Brasil: Decisão do Supremo Tribunal Federal sobre Aborto é um Passo Positivo avalia HRW

A decisão do Supremo Tribunal Federal, em 12 de abril de 2012, aumentando o número de exceções às penas criminais em casos de aborto é um passo positivo e contribui para a proteção dos direitos humanos das mulheres, de acordo com a Human Rights Watch (HRW)

O aborto é crime no Brasil, exceto para salvar a vida da mãe ou quando a gestação é resultado de estupro. A decisão do Supremo Tribunal Federal significa que em casos de anencefalia, quando não acontece a formação do cérebro no feto, o aborto não é crime, e garante que mulheres possam interromper a gestação de fetos anencefálicos sem a necessidade de autorização judicial.

“A anencefalia se torna ainda mais trágica quando uma mulher não pode decidir se quer levar a termo uma gestação de um feto incompatível com a vida extrauterina,” disse Amanda M. Klasing, pesquisadora dos direitos das mulheres na Human Rights Watch. “Uma mulher que toma a difícil decisão de interromper a gravidez de um feto anencefálico não deve ser considerada uma criminosa, como reconheceu a decisão do Supremo Tribunal Federal.”

Internacionalmente, o Comitê de Direitos Humanos das Nações Unidas manifesta que restrições de acesso ao aborto seguro e legal podem criar situações de tratamento cruel, desumano e degradante, inclusive quando a mulher é forçada a levar a termo uma gestação inviável. Como um exemplo de caso, no ano de 2005,  o Comitê de Direitos Humanos concluiu que o Peru violou suas obrigações conforme o Pacto Internacional sobre os Direitos Civis e Políticos quando negou um aborto terapêutico a uma garota de 17 anos grávida de um feto anencefálico, forçando-a a levar a gestação a termo. O seu recém-nascido sobreviveu por quatro dias.
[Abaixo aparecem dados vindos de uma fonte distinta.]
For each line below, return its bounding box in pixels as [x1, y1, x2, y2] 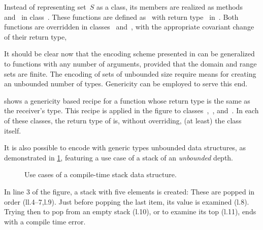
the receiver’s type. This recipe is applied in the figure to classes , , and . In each [4, 105, 259, 116]
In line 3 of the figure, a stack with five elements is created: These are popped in [4, 186, 255, 196]
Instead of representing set [4, 2, 86, 12]
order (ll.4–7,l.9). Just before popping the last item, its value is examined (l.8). [4, 196, 249, 207]
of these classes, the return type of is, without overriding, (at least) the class [4, 115, 242, 125]
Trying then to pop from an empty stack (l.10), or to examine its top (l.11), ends [4, 206, 256, 217]
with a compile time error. [4, 216, 86, 226]
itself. [4, 125, 21, 136]
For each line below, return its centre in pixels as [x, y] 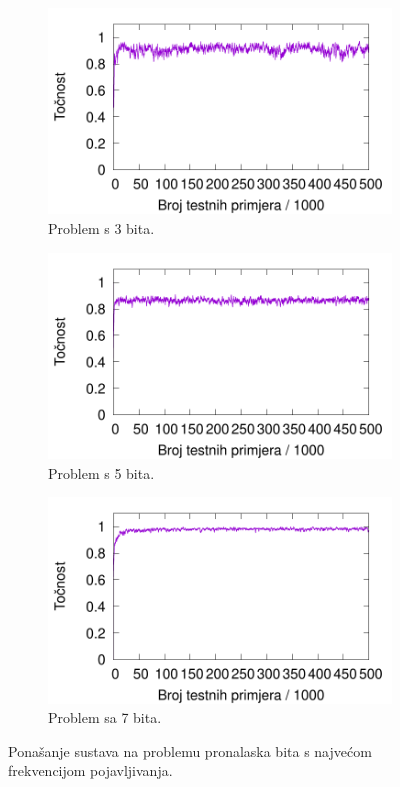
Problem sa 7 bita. [105, 717]
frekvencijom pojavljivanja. [90, 770]
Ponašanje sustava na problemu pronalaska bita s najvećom [190, 750]
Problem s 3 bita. [101, 227]
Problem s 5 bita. [101, 472]
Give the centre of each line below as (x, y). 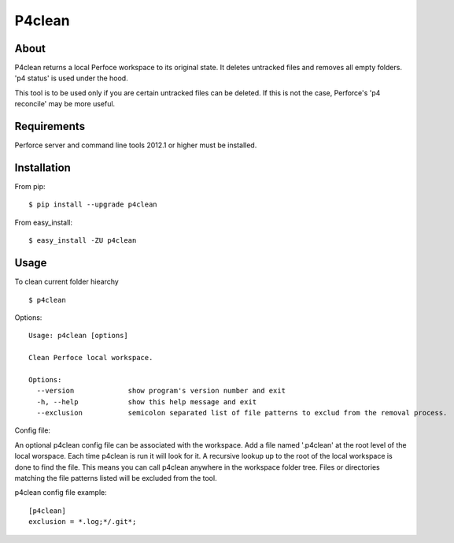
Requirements (50, 126)
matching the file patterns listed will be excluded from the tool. (116, 478)
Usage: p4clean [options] (79, 336)
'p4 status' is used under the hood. (72, 78)
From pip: (30, 187)
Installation (42, 167)
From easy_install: (44, 222)
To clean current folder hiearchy (67, 282)
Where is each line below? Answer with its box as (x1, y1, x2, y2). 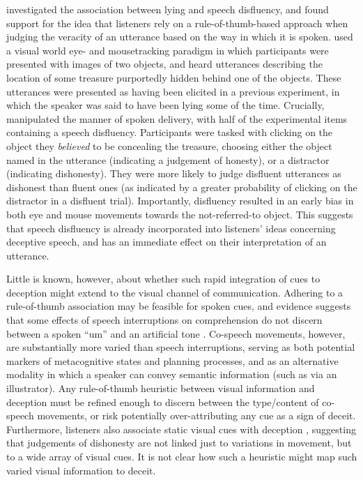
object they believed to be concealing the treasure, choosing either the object (6, 138, 332, 153)
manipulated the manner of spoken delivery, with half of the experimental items (6, 111, 348, 126)
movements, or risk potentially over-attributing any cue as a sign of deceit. (37, 408, 356, 423)
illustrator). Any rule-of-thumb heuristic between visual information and (6, 381, 315, 396)
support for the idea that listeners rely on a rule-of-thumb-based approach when (6, 15, 348, 30)
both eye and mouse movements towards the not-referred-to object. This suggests (6, 207, 353, 221)
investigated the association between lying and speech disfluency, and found (6, 2, 329, 16)
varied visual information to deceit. (6, 463, 156, 477)
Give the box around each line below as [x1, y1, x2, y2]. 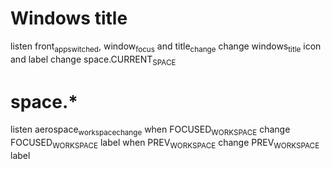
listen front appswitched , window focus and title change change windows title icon [10, 40, 322, 54]
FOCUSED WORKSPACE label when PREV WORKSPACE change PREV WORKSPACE [10, 137, 320, 151]
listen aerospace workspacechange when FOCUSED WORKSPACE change [10, 123, 291, 138]
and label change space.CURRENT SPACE [10, 53, 177, 67]
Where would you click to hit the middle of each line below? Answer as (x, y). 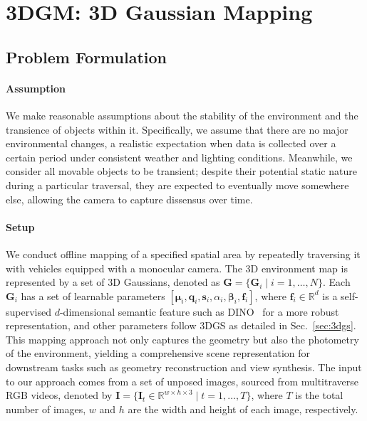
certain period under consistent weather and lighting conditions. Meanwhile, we (179, 157)
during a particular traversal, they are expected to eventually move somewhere (177, 185)
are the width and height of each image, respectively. (243, 409)
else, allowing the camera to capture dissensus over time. (129, 199)
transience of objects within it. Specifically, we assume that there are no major (177, 129)
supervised (29, 311)
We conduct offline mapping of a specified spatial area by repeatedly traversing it (183, 254)
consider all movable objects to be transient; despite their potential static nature (181, 171)
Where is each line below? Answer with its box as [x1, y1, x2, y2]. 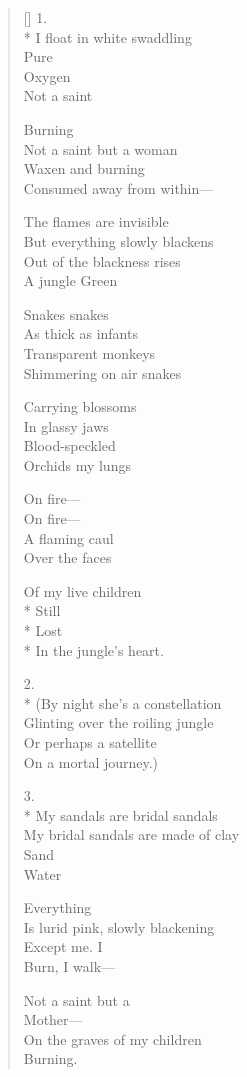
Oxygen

O processo decidido pelo Supremo Tribunal Federal teve uma trajetória de oito anos. Foi iniciado em 2004 pela Confederação Nacional dos Trabalhadores na Saúde (CNTS) com apoio técnico e institucional da Anis – Instituto de Bioética, Direitos Humanos e Gênero. Em 1o de julho de 2004, o Ministro Marco Aurélio Mello concedeu uma liminar dispensando a autorização judicial. Pouco depois, em 20 de outubro, o Pleno do Supremo Tribunal Federal cassou a liminar.

Amanda M. Klasing

Amanda M. Klasing

Desde então, algumas mulheres conseguiram autorizações judiciais para interromper gestações de fetos anencefálicos, mas a batalha para a obtenção dessa autorização tem sido longa e incerta.

“Depois de oito anos de deliberações, o Supremo Tribunal Federal finalmente votou a favor da proteção dos direitos humanos das mulheres,” disse Klasing. “O próximo passo será garantir que a decisão seja cumprida de forma que as mulheres possam receber os serviços médicos aos quais têm direito.”